About this task – Look through the entries below and copy exactly the part that begins with the line containing "veszettség elleni védőoltással rendelkező" and ends with the line containing "capitulation du Japon". Do not copy the pictures.

--- Records for processing ---

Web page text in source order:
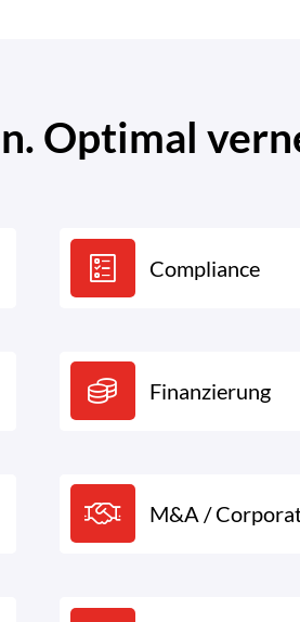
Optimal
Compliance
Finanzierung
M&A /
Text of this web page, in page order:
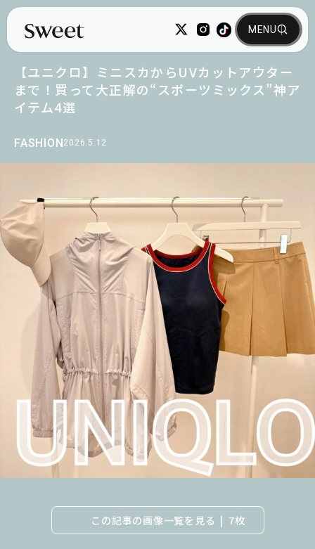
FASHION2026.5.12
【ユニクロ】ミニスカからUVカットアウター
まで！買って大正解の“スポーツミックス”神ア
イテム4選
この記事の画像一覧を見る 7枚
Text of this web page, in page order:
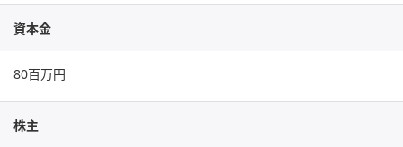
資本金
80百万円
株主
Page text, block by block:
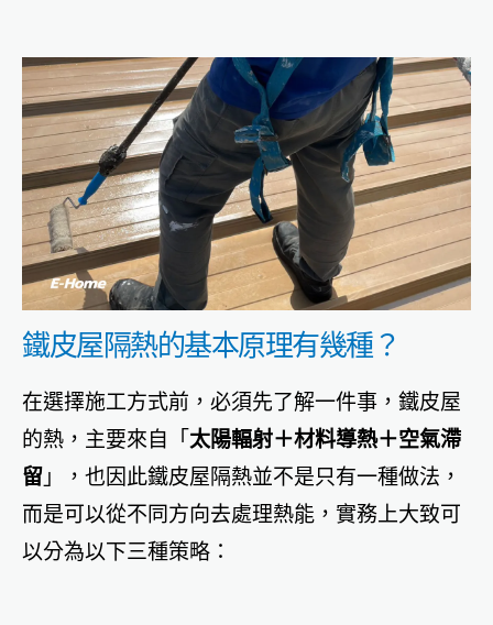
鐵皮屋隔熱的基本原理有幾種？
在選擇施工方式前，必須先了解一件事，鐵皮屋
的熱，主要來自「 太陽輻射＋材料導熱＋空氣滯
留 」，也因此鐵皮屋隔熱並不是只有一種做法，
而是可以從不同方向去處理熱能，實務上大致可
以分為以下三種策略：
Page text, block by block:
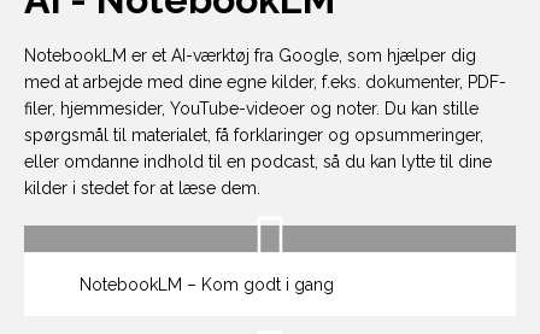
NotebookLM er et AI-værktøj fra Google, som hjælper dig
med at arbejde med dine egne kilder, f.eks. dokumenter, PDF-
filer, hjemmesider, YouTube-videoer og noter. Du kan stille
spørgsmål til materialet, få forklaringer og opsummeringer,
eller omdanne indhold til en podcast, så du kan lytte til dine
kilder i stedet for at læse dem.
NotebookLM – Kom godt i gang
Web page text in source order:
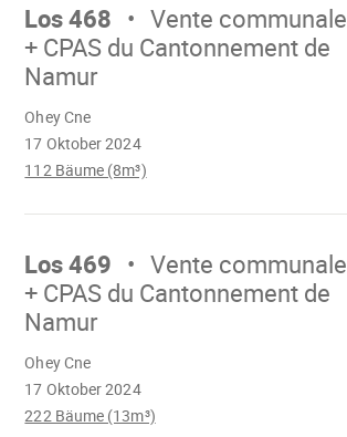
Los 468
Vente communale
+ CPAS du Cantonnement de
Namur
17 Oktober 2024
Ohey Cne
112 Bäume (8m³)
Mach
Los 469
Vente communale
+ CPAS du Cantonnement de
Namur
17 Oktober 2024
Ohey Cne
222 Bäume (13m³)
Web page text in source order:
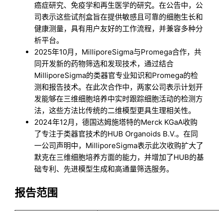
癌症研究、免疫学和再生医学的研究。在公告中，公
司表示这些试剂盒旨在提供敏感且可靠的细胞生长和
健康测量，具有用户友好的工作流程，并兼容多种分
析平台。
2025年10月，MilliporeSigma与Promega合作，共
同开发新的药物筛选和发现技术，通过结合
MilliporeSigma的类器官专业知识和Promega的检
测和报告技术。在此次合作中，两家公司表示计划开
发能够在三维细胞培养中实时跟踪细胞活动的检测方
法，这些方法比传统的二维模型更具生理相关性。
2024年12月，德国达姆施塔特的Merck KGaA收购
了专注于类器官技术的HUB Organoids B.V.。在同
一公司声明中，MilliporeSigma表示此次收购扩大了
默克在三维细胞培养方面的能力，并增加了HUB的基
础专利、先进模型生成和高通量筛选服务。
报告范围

---
--- Records for processing ---

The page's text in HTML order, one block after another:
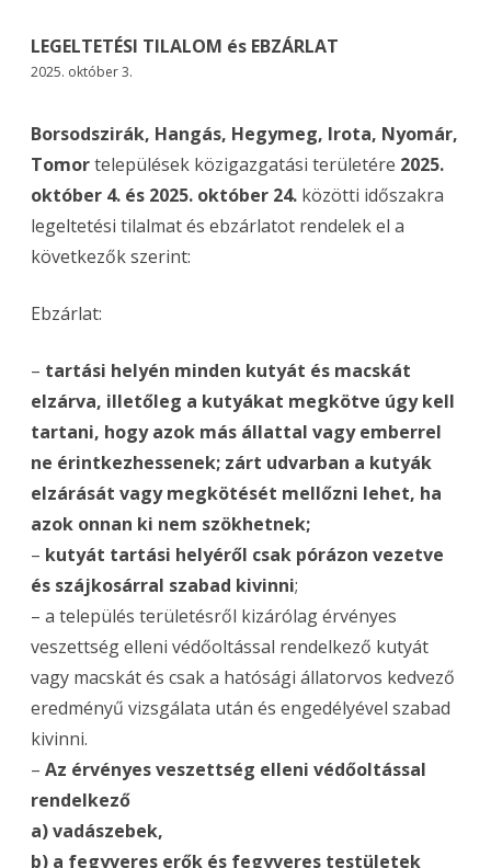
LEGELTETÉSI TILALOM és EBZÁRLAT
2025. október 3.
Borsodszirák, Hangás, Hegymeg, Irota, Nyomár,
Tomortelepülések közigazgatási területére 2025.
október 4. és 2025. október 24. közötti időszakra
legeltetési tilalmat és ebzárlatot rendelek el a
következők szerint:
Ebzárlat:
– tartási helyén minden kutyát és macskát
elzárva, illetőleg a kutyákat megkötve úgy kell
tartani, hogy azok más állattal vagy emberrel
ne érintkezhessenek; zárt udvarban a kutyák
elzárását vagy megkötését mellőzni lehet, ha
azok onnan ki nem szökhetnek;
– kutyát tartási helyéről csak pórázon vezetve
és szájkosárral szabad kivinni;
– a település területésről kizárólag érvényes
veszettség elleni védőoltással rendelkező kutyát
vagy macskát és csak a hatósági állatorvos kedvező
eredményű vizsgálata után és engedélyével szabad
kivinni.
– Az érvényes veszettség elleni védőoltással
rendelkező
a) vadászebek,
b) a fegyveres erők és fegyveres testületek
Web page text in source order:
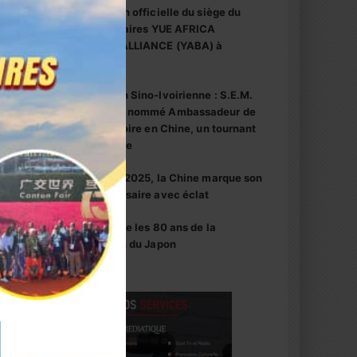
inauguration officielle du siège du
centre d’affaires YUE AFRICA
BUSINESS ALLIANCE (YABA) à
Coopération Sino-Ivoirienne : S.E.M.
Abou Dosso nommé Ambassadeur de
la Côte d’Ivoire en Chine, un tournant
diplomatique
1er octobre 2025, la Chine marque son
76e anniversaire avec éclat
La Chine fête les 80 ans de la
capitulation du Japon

---

Result for this exercise –
veszettség elleni védőoltással rendelkező kutyát
vagy macskát és csak a hatósági állatorvos kedvező
eredményű vizsgálata után és engedélyével szabad
kivinni.
– Az érvényes veszettség elleni védőoltással
rendelkező
a) vadászebek,
b) a fegyveres erők és fegyveres testületek
Web page text in source order:
inauguration officielle du siège du
centre d’affaires YUE AFRICA
BUSINESS ALLIANCE (YABA) à
Coopération Sino-Ivoirienne : S.E.M.
Abou Dosso nommé Ambassadeur de
la Côte d’Ivoire en Chine, un tournant
diplomatique
1er octobre 2025, la Chine marque son
76e anniversaire avec éclat
La Chine fête les 80 ans de la
capitulation du Japon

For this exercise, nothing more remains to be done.